The legitimacy of the tax system and the legitimacy of higher education
policy are inter-connected. Dissatisfaction with university courses
undermines a sense of obligation to repay HECS (Higher Education
Contribution Scheme) debt, which in turn impedes tax morale and
triggers tax evasion. For policy makers, this is an important finding.
If government does not succeed in winning over the hearts and minds of
the people in relation to a particular policy, those most affected will
find a way of registering their sense of unfairness. And they do so
through another branch of government, the tax system.
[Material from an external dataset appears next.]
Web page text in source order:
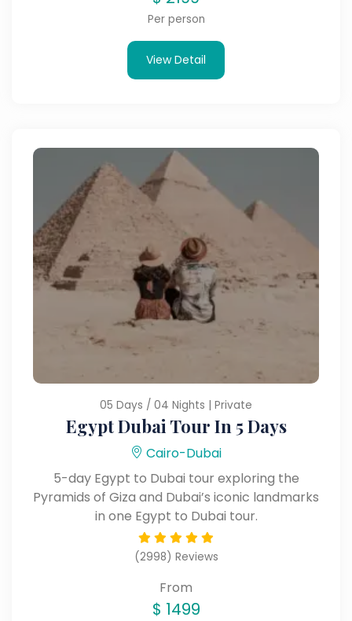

This is why
policy needs to be not only economically sound, but emotionally
intelligent.
-
Tina Murphy
The
ATO has the responsibility of regulating over 8 million taxpayers each
year to ensure they pay their fair share of tax. This responsibility
sometimes involves punishing taxpayers who have failed to meet their
obligations. However, when regulators such as the ATO punish
non-compliers in ways that are seen to be harsh and insensitive, this
sometimes results in widespread resistance to their decisions and
rules. This is particularly the case when taxpayers may have
inadvertently violated tax laws (either through ignorance or an
innocent mistake). This is because deterrence-based policies that place
an emphasis on punitive penalties can be seen to be procedurally
unfair. Our research has shown that when decisions are seen to be
procedurally unfair taxpayers question the legitimacy of the ATO's
authority. If left unchecked, this can result in decreased levels of
trust, resistance and subsequent non-compliance in the future. These
findings suggest that regulators need to be responsive in the way they
administer their enforcement practices.
- Vivienne Waller

Responsive regulation requires that the regulatory agency is able to
detect non-compliance. In the context of taxation in Australia, the
ATO's ability to ensure voluntary compliance with both the letter and
spirit of taxation law rests not only on taxpayer understandings of and
commitment to the taxation system, but also on ATO ability to detect
non-compliance. In order that trust and confidence in the ATO is not
undermined, it is critical that integrity underpins all ATO efforts to
detect non-compliance. The implications of this extend beyond treating
taxpayers as honest unless their actions indicate otherwise. At a
grass-roots level, integrity also involves transparency in ATO field
officer's everyday dealings with taxpayers.